Tuesday, February 16, 2010

My Earthquake

I am just out of the shower and I feel like God talks to me when I am in there and He has given me a great word picture for me today. The last several weeks as I have struggled each day to find joy in the midst of pain, I have asked God “what am I suppose to do with it?” I have realized that I need to really get down to who I am so I can truly know God’s plan for me.

My blog description of who I am goes like this: am the wife to a wonderful man, Brad and the mother of three incredible young men; Bryson age 11, Tyrell age 9 and Kaden age 6. My heart is passionate about my God, my family, my church and my community. I am kept busy with my involvements in these areas. God has brought me on an awesome journey so far in my life and I can't wait to see what He has in store!!!

So what does that really mean? It is nothing unique, just an ordinary description of me, but who am I??? Yesterday I listened to one of Beth Moore’s studies from the Esther series and one point that she said is that so often we want to disconnect something about ourselves or our past and erase it, but that is really what God wants us to move in and might just be the link to His plan!! OK, so who am I? The truth I just received in the shower is “I’m a mother of a special needs child!” I have said it, but I have pushed it under, I have tried to see life as normal.
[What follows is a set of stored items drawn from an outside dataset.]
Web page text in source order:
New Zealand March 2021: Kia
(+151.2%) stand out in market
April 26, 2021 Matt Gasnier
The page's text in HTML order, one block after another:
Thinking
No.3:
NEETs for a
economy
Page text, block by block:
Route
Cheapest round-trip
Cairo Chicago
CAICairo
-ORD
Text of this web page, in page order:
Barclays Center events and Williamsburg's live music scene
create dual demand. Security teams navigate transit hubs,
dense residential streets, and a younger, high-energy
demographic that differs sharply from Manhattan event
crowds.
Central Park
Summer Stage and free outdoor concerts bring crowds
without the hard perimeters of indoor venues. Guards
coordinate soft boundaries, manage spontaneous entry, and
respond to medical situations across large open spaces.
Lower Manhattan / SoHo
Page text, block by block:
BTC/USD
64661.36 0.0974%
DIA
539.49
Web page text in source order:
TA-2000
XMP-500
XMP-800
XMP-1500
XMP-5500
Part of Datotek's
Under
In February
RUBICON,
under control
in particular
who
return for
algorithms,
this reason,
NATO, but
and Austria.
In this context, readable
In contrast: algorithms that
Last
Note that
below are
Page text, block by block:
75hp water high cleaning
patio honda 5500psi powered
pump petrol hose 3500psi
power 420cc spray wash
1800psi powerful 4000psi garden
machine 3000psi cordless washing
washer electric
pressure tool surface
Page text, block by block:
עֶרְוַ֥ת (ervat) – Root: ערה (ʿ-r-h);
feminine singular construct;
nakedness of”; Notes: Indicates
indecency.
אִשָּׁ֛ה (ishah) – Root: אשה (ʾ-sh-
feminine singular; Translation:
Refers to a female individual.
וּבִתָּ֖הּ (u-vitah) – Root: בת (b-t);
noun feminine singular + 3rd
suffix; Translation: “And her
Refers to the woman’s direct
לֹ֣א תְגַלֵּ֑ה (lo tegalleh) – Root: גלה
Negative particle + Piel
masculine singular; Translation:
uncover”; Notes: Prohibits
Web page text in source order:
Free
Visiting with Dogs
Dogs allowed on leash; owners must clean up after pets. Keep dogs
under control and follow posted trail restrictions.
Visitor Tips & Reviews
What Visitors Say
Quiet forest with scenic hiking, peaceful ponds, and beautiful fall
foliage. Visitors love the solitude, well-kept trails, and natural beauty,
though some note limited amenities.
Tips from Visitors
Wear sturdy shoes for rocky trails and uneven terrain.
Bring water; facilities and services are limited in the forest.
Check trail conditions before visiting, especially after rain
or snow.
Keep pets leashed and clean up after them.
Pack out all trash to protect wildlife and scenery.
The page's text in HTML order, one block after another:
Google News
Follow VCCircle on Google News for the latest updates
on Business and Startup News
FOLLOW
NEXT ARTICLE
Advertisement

I have compared my trials to those around me and told myself “be strong, this is nothing compared to what they are going through.” Yesterday, when someone told me “be grateful for what you have, you could be in Haiti” I again told myself, yes, butt it up, it could be worse, God is here He will provide.

But NOOOOOOO…… to me this all seems like an earthquake.

I have been living on a fault line, I am living on ground that is full of sin, I am living on ground that is unstable. The grounds shook 12 years ago when my firstborn son was born and I found out that he had suffered a stroke. I had to realize that my dreams for him would probably have to change. Through the past several years I have suffered aftermath tremors from the horrors of seizure medication and doctor’s visits, and therapies and battles with the school system.
Another earthquake hit in 2008 when the words Type 1 diabetes shook my heart to the core. I had to learn in 5 hours of training how to poke my son’s finger, how to give him insulin shots 4 times a day, how to count all of his food intake. The tremors of fear of what if I mess up: “I could kill my son” or “will I find him in a coma in the morning? And then this past week, another earthquake hit, Bryson’s seizures have returned after 6 years of being seizure and medication free. And this time, the impact has hit hard, I feel like the walls are collapsing on me, I feel like everything is crashing in, I feel trapped. I know in my head that my Jesus is the steel that keeps my columns from crushing me, I know in my head that HE will pull me through, I know in my head that HE has incredible plans for me and will work all of this out!! But as we all know cleaning up from an earthquake is a long process, it doesn’t just happen overnight!! So I am slowing starting to dig, dig myself out of these suffocating feelings. I am reading God’s word, listening to others who speak God’s heart, I am reading the promises He has for me, but the task seems long and unmanageable. I am tired, I am exhausted!!

I have to stop comparing my life to others because we each have our own earthquakes in our lives. God will provide for ME what I need, and He will provide for others what they need.

Lisa, stop comparing the road I have you on with other people’s roads, I give each one of you a unique journey to travel, and with each earthquake, I will provide, I will help you dig, I AM the strong steel that will not let it crush you and bury you!! I am here to give you life and give it to you abundantly!! I am here to hold your hand and to carry the shovel when you are tired!! You are MY child, I love you, just let go!! Yes, I have given you a special needs child for a reason, I know you were the perfect mother for Bryson. And because I gave him to you, I will help you, stop worrying, let go of the control, let go of the fears, march ahead with ME. Yes, I have big plans for you that go beyond the realm of a special needs child, but I plan to use that platform, I plan on using moments like this to have you reach others who are crushed and buried with their own earthquakes. Lisa, arise up out of the rubble and run to me, I will bandage the wounds, I will ease the pain!! Stop looking at this road as too long and dirty!! I am there with you to help you pave it into a smooth and joyful road!! Come my child, come and rest in ME!!! Love God

I think I need to rewrite my blog description of me!